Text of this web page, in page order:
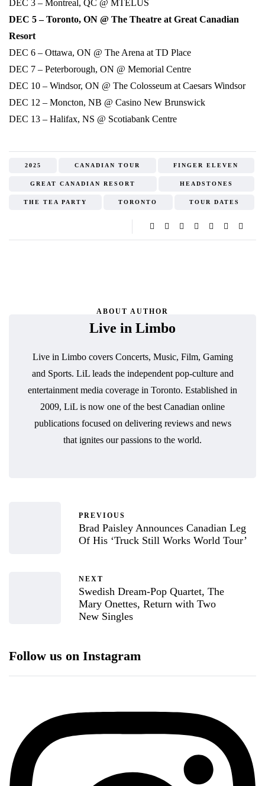
DEC 3 – Montreal, QC @ MTELUS
DEC 5 – Toronto, ON @ The Theatre at Great Canadian
Resort
DEC 6 – Ottawa, ON @ The Arena at TD Place
DEC 7 – Peterborough, ON @ Memorial Centre
DEC 10 – Windsor, ON @ The Colosseum at Caesars Windsor
DEC 12 – Moncton, NB @ Casino New Brunswick
DEC 13 – Halifax, NS @ Scotiabank Centre
2025 CANADIAN TOUR FINGER ELEVEN
GREAT CANADIAN RESORT HEADSTONES
THE TEA PARTY TORONTO TOUR DATES
ABOUT AUTHOR
Live in Limbo
Live in Limbo covers Concerts, Music, Film, Gaming
and Sports. LiL leads the independent pop-culture and
entertainment media coverage in Toronto. Established in
2009, LiL is now one of the best Canadian online
publications focused on delivering reviews and news
that ignites our passions to the world.
PREVIOUS
Brad Paisley Announces Canadian Leg
Of His ‘Truck Still Works World Tour’
NEXT
Swedish Dream-Pop Quartet, The
Mary Onettes, Return with Two
New Singles
Follow us on Instagram
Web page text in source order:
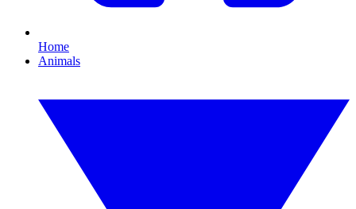
Home
Animals

TASK ITEM: The whole listing should be printed again exactly as written, images excluded.

WRITTEN ANSWER:
Text of this web page, in page order:
DEC 3 – Montreal, QC @ MTELUS
DEC 5 – Toronto, ON @ The Theatre at Great Canadian
Resort
DEC 6 – Ottawa, ON @ The Arena at TD Place
DEC 7 – Peterborough, ON @ Memorial Centre
DEC 10 – Windsor, ON @ The Colosseum at Caesars Windsor
DEC 12 – Moncton, NB @ Casino New Brunswick
DEC 13 – Halifax, NS @ Scotiabank Centre
2025 CANADIAN TOUR FINGER ELEVEN
GREAT CANADIAN RESORT HEADSTONES
THE TEA PARTY TORONTO TOUR DATES
ABOUT AUTHOR
Live in Limbo
Live in Limbo covers Concerts, Music, Film, Gaming
and Sports. LiL leads the independent pop-culture and
entertainment media coverage in Toronto. Established in
2009, LiL is now one of the best Canadian online
publications focused on delivering reviews and news
that ignites our passions to the world.
PREVIOUS
Brad Paisley Announces Canadian Leg
Of His ‘Truck Still Works World Tour’
NEXT
Swedish Dream-Pop Quartet, The
Mary Onettes, Return with Two
New Singles
Follow us on Instagram
Web page text in source order:
Home
Animals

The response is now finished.